What you have to do: The answer must consist of every line in the data that contains "Health".
──────── Data provided
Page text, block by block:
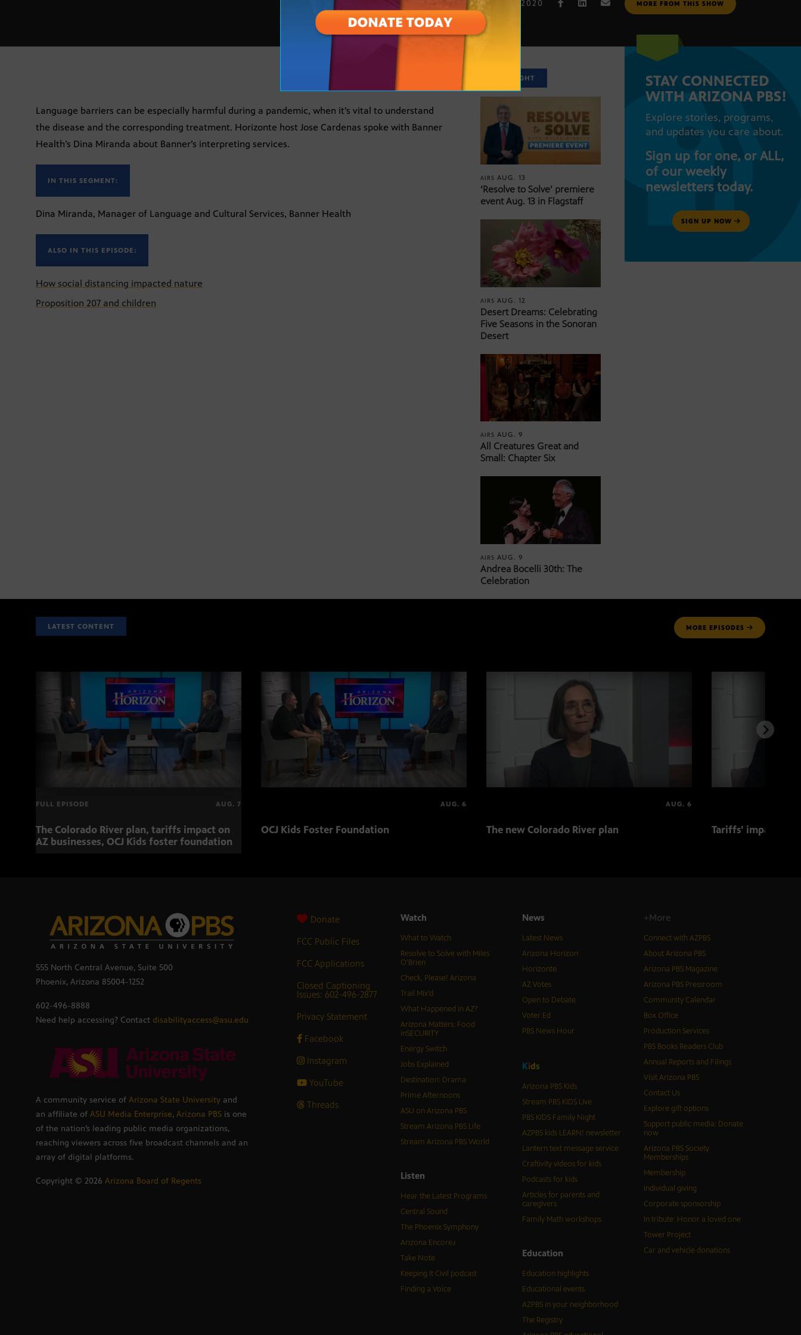
DEC. 17, 2020 MORE FROM THIS SHOW
Language barriers can be especially harmful during a pandemic, when it’s vital to understand
the disease and the corresponding treatment. Horizonte host Jose Cardenas spoke with Banner
Health’s Dina Miranda about Banner’s interpreting services.
IN THIS SEGMENT:
Dina Miranda, Manager of Language and Cultural Services, Banner Health
ALSO IN THIS EPISODE:
How social distancing impacted nature
Proposition 207 and children
SPOTLIGHT
AIRSAUG. 13
‘Resolve to Solve’ premiere
event Aug. 13 in Flagstaff
AIRSAUG. 12
Desert Dreams: Celebrating
Five Seasons in the Sonoran
Desert
AIRSAUG. 9
All Creatures Great and
Small: Chapter Six
AIRSAUG. 9
Andrea Bocelli 30th: The
Celebration
STAY CONNECTED
WITH ARIZONA PBS!
Explore stories, programs,
and updates you care about.
Sign up for one, or ALL,
of our weekly
newsletters today.
SIGN UP NOW
LATEST CONTENT MORE EPISODES
FULL EPISODE AUG. 7
The Colorado River plan, tariffs impact on
AZ businesses, OCJ Kids foster foundation
AUG. 6
OCJ Kids Foster Foundation
AUG. 6
The new Colorado River plan Tariffs’ impact on
555 North Central Avenue, Suite 500
Phoenix, Arizona 85004-1252
602-496-8888
Need help accessing? Contact disabilityaccess@asu.edu
A community service of Arizona State University and
an affiliate of ASU Media Enterprise, Arizona PBS is one
of the nation’s leading public media organizations,
reaching viewers across five broadcast channels and an
array of digital platforms.
Copyright © 2026 Arizona Board of Regents
Donate
FCC Public Files
FCC Applications
Closed Captioning
Issues: 602-496-2877
Privacy Statement
Facebook
Instagram
YouTube
Threads
Watch
What to Watch
Resolve to Solve with Miles
O’Brien
Check, Please! Arizona
Trail Mix’d
What Happened in AZ?
Arizona Matters: Food
inSECURITY
Energy Switch
Jobs Explained
Destination: Drama
Prime Afternoons
ASU on Arizona PBS
Stream Arizona PBS Life
Stream Arizona PBS World
Listen
Hear the Latest Programs
Central Sound
The Phoenix Symphony
Arizona Encore♪
Take Note
Keeping It Civil podcast
Finding a Voice
News
Latest News
Arizona Horizon
Horizonte
AZ Votes
Open to Debate
Voter Ed
PBS News Hour
Kids
Arizona PBS Kids
Stream PBS KIDS Live
PBS KIDS Family Night
AZPBS kids LEARN! newsletter
Lantern text message service
Craftivity videos for kids
Podcasts for kids
Articles for parents and
caregivers
Family Math workshops
Education
Education highlights
Educational events
AZPBS in your neighborhood
The Registry
+More
Connect with AZPBS
About Arizona PBS
Arizona PBS Magazine
Arizona PBS Pressroom
Community Calendar
Box Office
Production Services
PBS Books Readers Club
Annual Reports and Filings
Visit Arizona PBS
Contact Us
Explore gift options
Support public media: Donate
now
Arizona PBS Society
Memberships
Membership
Individual giving
Corporate sponsorship
In tribute: Honor a loved one
Tower Project
Car and vehicle donations
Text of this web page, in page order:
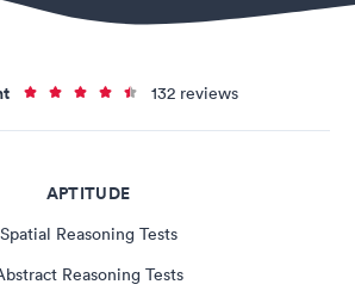
132 reviews
APTITUDE
Spatial Reasoning Tests
Reasoning Tests
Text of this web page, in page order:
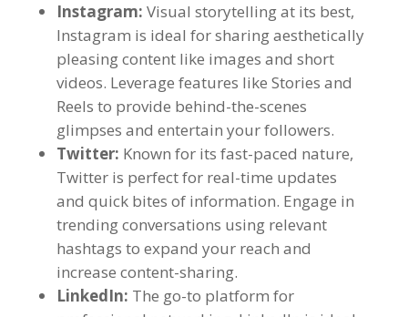
Instagram: Visual storytelling at its best,
Instagram is ideal for sharing aesthetically
pleasing content like images and short
videos. Leverage features like Stories and
Reels to provide behind-the-scenes
glimpses and entertain your followers.
Twitter: Known for its fast-paced nature,
Twitter is perfect for real-time updates
and quick bites of information. Engage in
trending conversations using relevant
hashtags to expand your reach and
increase content-sharing.
LinkedIn: The go-to platform for
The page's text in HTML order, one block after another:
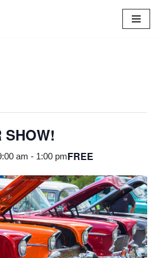
SHOW!
am - 1:00 pmFREE
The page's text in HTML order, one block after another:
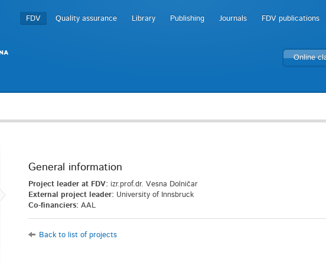
FDV Quality assurance Library Publishing Journals FDV publications
Online
General information
Project leader at FDV: izr.prof.dr. Vesna Dolničar
External project leader: University of Innsbruck
Co-financiers: AAL
Back to list of projects
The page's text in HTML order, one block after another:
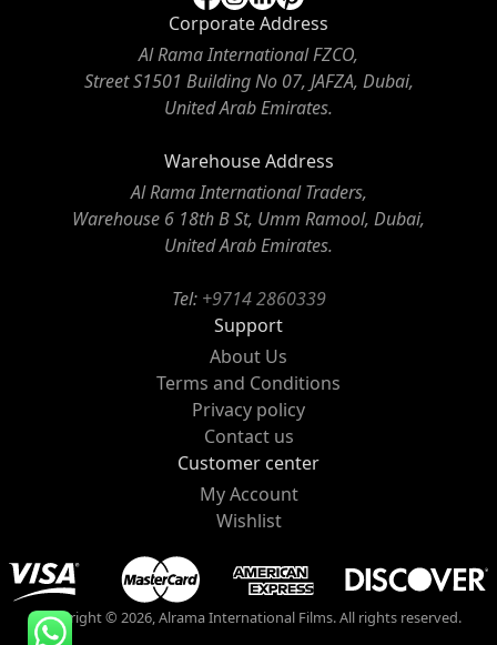
Corporate Address
Al Rama International FZCO,
Street S1501 Building No 07, JAFZA, Dubai,
United Arab Emirates.
Warehouse Address
Al Rama International Traders,
Warehouse 6 18th B St, Umm Ramool, Dubai,
United Arab Emirates.
Tel: +9714 2860339
Support
About Us
Terms and Conditions
Privacy policy
Contact us
Customer center
My Account
Wishlist
Copyright © 2026, Alrama International Films. All rights reserved.
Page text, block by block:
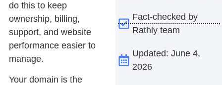
do this to keep
ownership, billing,
support, and website
performance easier to
manage.
Your domain is the
Fact-checked by
Rathly team
Updated: June 4,
2026
────────────────
Task solution:
Health’s Dina Miranda about Banner’s interpreting services.
Dina Miranda, Manager of Language and Cultural Services, Banner Health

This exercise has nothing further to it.